Saturday, May 28, 2011

Barry Manilow - Tryin' To Get the Feeling

Welcome to another edition of Seventies Saturday.

In 1975, Barry Manilow released his third studio album Tryin’ to Get the Feeling. This record continued the popular momentum of his previous release, scoring him a top 10 album (it peaked at number 5). The record went on to be certified as triple platinum.

“New York City Rhythm” opens the first side. I have to admit that I am very partial to songs that celebrate the aspects of New York City. As a kid, I always was fascinated by the Big Apple - thanks to movies, TV shows and even comic books. It seemed like a place I wanted to be. I eventually got to visit the city a few times in the mid-80’s and I enjoyed it a lot. Barry’s song spotlights a number of aspects of the metropolitan area, including a little Latin flavor.

Next is the title track. “Tryin’ to Get the Feeling Again”, the second single from the record, spent ten weeks on the charts and reached number 10. The lyrics speak to a possible reconciliation between former lovers. I like this one a lot too. I’m such a sap when it comes to love songs, even songs about former love - funny because in 1975 when this came out I hardly knew what love was even about. The Carpenters recorded a version at the same time but never released it until a collection in 1995.

“Why Don’t We Live Together” has so many sounds going on with it. It starts with an organ, and then there are some full symphonic strings, a bit of a funky riff, and a little Calypso rhythm. You’d think it would be a mess, but it flows together pretty well.

“Bandstand Boogie” was used as the theme song for the long-running ABC music program American Bandstand. I would watch the show every Saturday after lunch during the 70’s and early 80’s, to catch my favorite acts performing the top hits and new releases of the day. The song has a nice swing to it.

“You’re Leaving Too Soon” has a little bit of a country feel to it thanks to the steel guitar that is prominent on the track.

“She’s a Star” closes out the side. This piano ballad tells of the eventual success of a popular female singer. The music starts out with a simple piano opening but eventually explodes into a huge production, just like the meteoric rise of a career.

“I Write the Songs”, a song Manilow ironically did not write (that would be Bruce Johnston of the Beach Boys) kicks off the second side. It was the first single released and Barry’s second number one record. This is my favorite track from this album, one I easily find myself singing along to. It is a great composition and a wonderful recording. Pure, classic 1970’s.

“As Sure as I’m Standin’ Here” is a beautiful piano ballad.

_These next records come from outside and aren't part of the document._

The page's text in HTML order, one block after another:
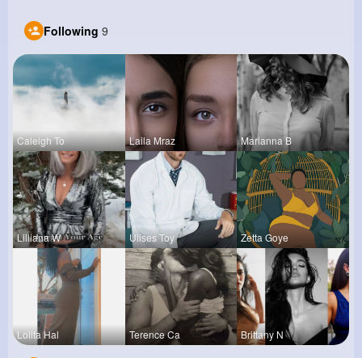
Following 9
Caleigh To Laila Mraz Marianna B
Lilliana W Ulises Toy Zetta Goye
Lolita Hal Terence Ca Brittany N
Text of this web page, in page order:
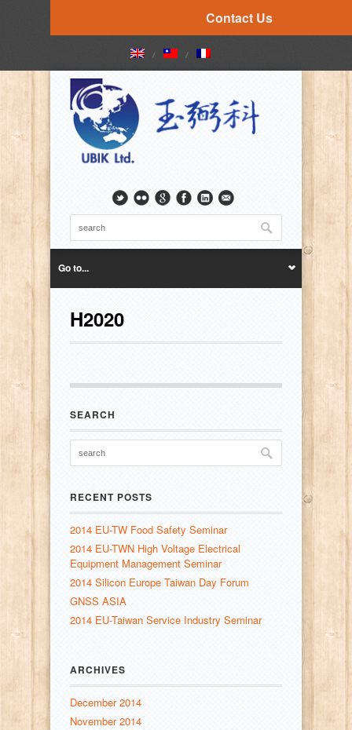
Contact Us
Go to...
H2020
SEARCH
RECENT POSTS
2014 EU-TW Food Safety Seminar
2014 EU-TWN High Voltage Electrical
Equipment Management Seminar
2014 Silicon Europe Taiwan Day Forum
GNSS ASIA
2014 EU-Taiwan Service Industry Seminar
ARCHIVES
December 2014
November 2014
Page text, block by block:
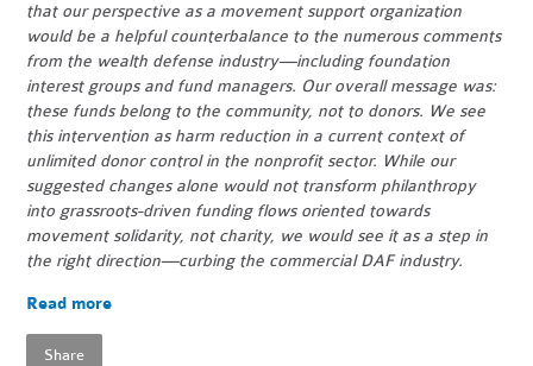
that our perspective as a movement support organization
would be a helpful counterbalance to the numerous comments
from the wealth defense industry—including foundation
interest groups and fund managers. Our overall message was:
these funds belong to the community, not to donors. We see
this intervention as harm reduction in a current context of
unlimited donor control in the nonprofit sector. While our
suggested changes alone would not transform philanthropy
into grassroots-driven funding flows oriented towards
movement solidarity, not charity, we would see it as a step in
the right direction—curbing the commercial DAF industry.
Read more
Share
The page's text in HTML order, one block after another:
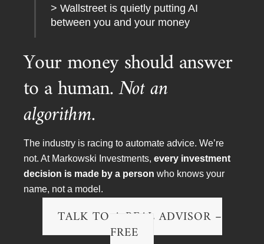
> Wallstreet is quietly putting AI
between you and your money
Your money should answer
to a human.Not an
algorithm.
The industry is racing to automate advice. We’re
not. At Markowski Investments, every investment
decision is made by a person who knows your
name, not a model.
TALK TO A REAL ADVISOR –
FREE
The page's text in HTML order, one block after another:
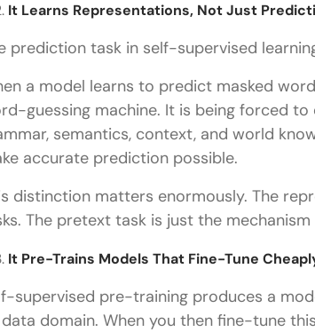
It Learns Representations, Not Just
prediction task in self-supervised
a model learns to predict masked
guessing machine. It is being forced
semantics, context, and world
accurate prediction possible.
distinction matters enormously. The
The pretext task is just the
It Pre-Trains Models That Fine-Tune
supervised pre-training produces a
domain. When you then fine-tune
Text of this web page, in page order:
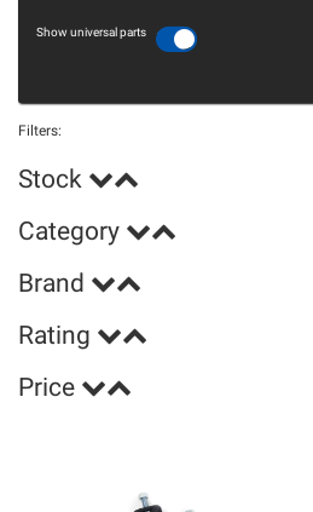
Show universal parts
Filters:
Stock
Category
Brand
Rating
Price
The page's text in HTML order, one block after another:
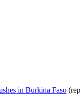
in Burkina Faso
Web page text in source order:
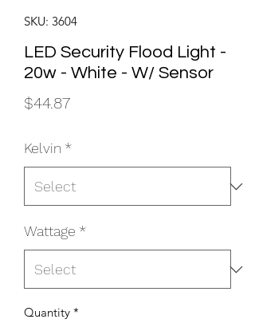
SKU: 3604
LED Security Flood Light -
20w - White - W/ Sensor
$44.87Price
Kelvin *
Wattage *
Quantity *
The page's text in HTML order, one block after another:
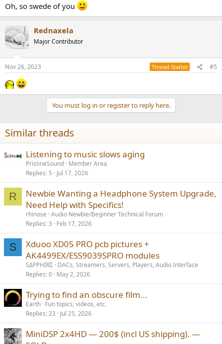
I believe in the film it’s sung a hair slower which to me makes it even
more intense and beautiful.
What’s the story behind this song? Would love to know more about
Thank you so much in advance!
Oh, so swede of you
Rednaxela
Major Contributor
Nov 26, 2023 Thread Starter #5
You must log in or register to reply here.
Similar threads
Listening to music slows aging
PristineSound Member Area
Replies 5 Jul 17, 2026
R
Newbie Wanting a Headphone System Upgrade,
Need Help with Specifics!
rhinose Audio Newbie/Beginner Technical Forum
Replies 3 Feb 17, 2026
S
Xduoo XD05 PRO pcb pictures +
AK4499EX/ESS9039SPRO modules
SΔPPHIRΣ DACs, Streamers, Servers, Players, Audio Interface
Replies 0 May 2, 2026
Trying to find an obscure film...
Earth Fun topics, videos, etc.
Replies 23 Jul 25, 2026
MiniDSP 2x4HD — 200$ (incl US shipping). —
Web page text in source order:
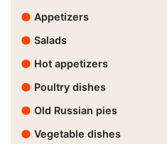
Appetizers
Salads
Hot appetizers
Poultry dishes
Old Russian pies
Vegetable dishes
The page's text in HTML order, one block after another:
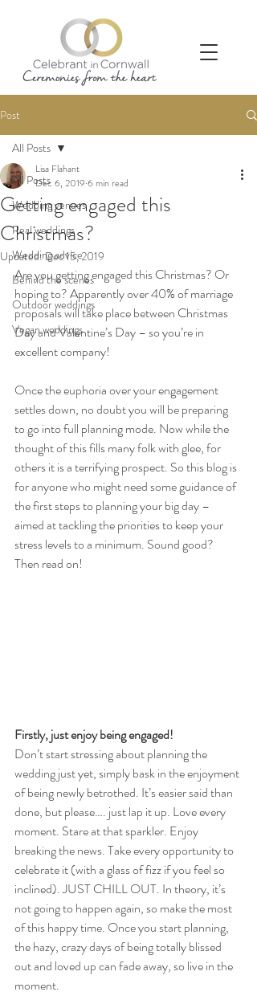
Post
All Posts
Wedding venues
Real weddings
Wedding advice
Behind the scenes
Outdoor weddings
Vegan weddings
All Posts
Getting engaged this
Christmas?
Lisa Flahant
Dec 6, 2019 6 min read
Updated:Dec 15, 2019
Are you getting engaged this Christmas? Or
hoping to? Apparently over 40% of marriage
proposals will take place between Christmas
Day and Valentine’s Day – so you’re in
excellent company!
Once the euphoria over your engagement
settles down, no doubt you will be preparing
to go into full planning mode. Now while the
thought of this fills many folk with glee, for
others it is a terrifying prospect. So this blog is
for anyone who might need some guidance of
the first steps to planning your big day –
aimed at tackling the priorities to keep your
stress levels to a minimum. Sound good?
Then read on!
Firstly, just enjoy being engaged!
Don’t start stressing about planning the
wedding just yet, simply bask in the enjoyment
of being newly betrothed. It’s easier said than
done, but please…. just lap it up. Love every
moment. Stare at that sparkler. Enjoy
breaking the news. Take every opportunity to
celebrate it (with a glass of fizz if you feel so
inclined). JUST CHILL OUT. In theory, it’s
not going to happen again, so make the most
of this happy time. Once you start planning,
the hazy, crazy days of being totally blissed
out and loved up can fade away, so live in the
moment.
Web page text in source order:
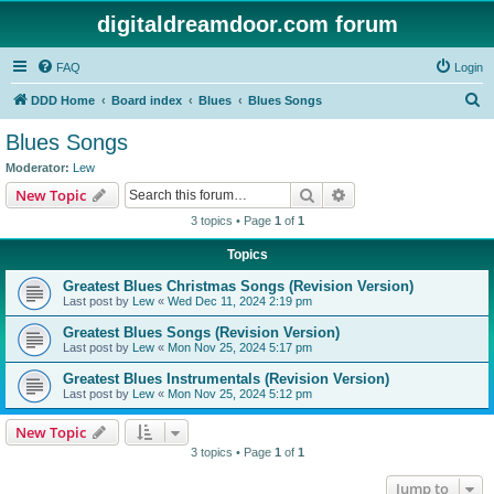
digitaldreamdoor.com forum
FAQ Login
DDD Home Board index Blues Blues Songs
Blues Songs
Moderator: Lew
New Topic Search
3 topics • Page 1 of 1
Topics
Greatest Blues Christmas Songs (Revision Version)
Last post by Lew « Wed Dec 11, 2024 2:19 pm
Greatest Blues Songs (Revision Version)
Last post by Lew « Mon Nov 25, 2024 5:17 pm
Greatest Blues Instrumentals (Revision Version)
Last post by Lew « Mon Nov 25, 2024 5:12 pm
New Topic
3 topics • Page 1 of 1
Jump to
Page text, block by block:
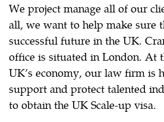
We project manage all of our
all, we want to help make sure
successful future in the UK.
office is situated in London. At
UK’s economy, our law firm is
support and protect talented
to obtain the UK Scale-up visa.
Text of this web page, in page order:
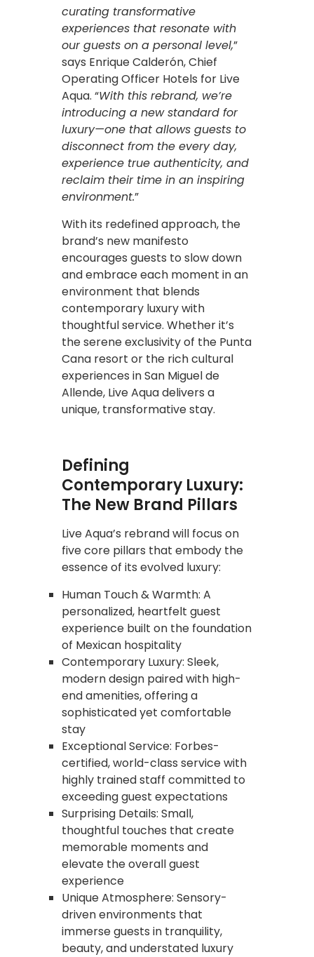
curating transformative
experiences that resonate with
our guests on a personal level,”
says Enrique Calderón, Chief
Operating Officer Hotels for Live
Aqua. “With this rebrand, we’re
introducing a new standard for
luxury—one that allows guests to
disconnect from the every day,
experience true authenticity, and
reclaim their time in an inspiring
environment.”
With its redefined approach, the
brand’s new manifesto
encourages guests to slow down
and embrace each moment in an
environment that blends
contemporary luxury with
thoughtful service. Whether it’s
the serene exclusivity of the Punta
Cana resort or the rich cultural
experiences in San Miguel de
Allende, Live Aqua delivers a
unique, transformative stay.
Defining
Contemporary Luxury:
The New Brand Pillars
Live Aqua’s rebrand will focus on
five core pillars that embody the
essence of its evolved luxury:
Human Touch & Warmth: A
personalized, heartfelt guest
experience built on the foundation
of Mexican hospitality
Contemporary Luxury: Sleek,
modern design paired with high-
end amenities, offering a
sophisticated yet comfortable
stay
Exceptional Service: Forbes-
certified, world-class service with
highly trained staff committed to
exceeding guest expectations
Surprising Details: Small,
thoughtful touches that create
memorable moments and
elevate the overall guest
experience
Unique Atmosphere: Sensory-
driven environments that
immerse guests in tranquility,
beauty, and understated luxury
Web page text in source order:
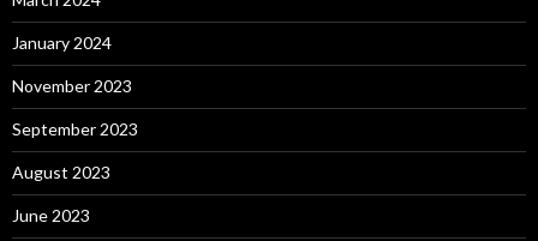
January 2024
November 2023
September 2023
August 2023
June 2023

“A Nice Boy Like Me” has a rocking tempo to it with a little ragtime piano too. He has a nice back-and-forth with his background singers, something I am sure transitioned well to the live shows. I remember catching one of his concerts on HBO in the early 80’s, and they looked like a lot of fun.

“Lay Me Down” is another piano ballad, something that Barry excels at. I love the simplicity of just the voice and the keys (and a sprinkling of drums), together making wonderful music together.

“Beautiful Music” closes out the record. It is a nice bookend to “I Write the Songs” which started this half of the record.

Folks tend to fall into two camps when it comes to Barry Manilow - love him or hate him. I’m firmly in the former camp. Sure, the music is straight-up pop music, mostly love songs, but Barry pulls them off so effortlessly. They are songs that, as a kid, I could listen to right there with my grandparents and feel comfortable doing so. You could hear them on jukeboxes (like the local diner at the plaza near where I grew up). It is music that is accessible to everyone and unoffending. That’s why I like his music and this album.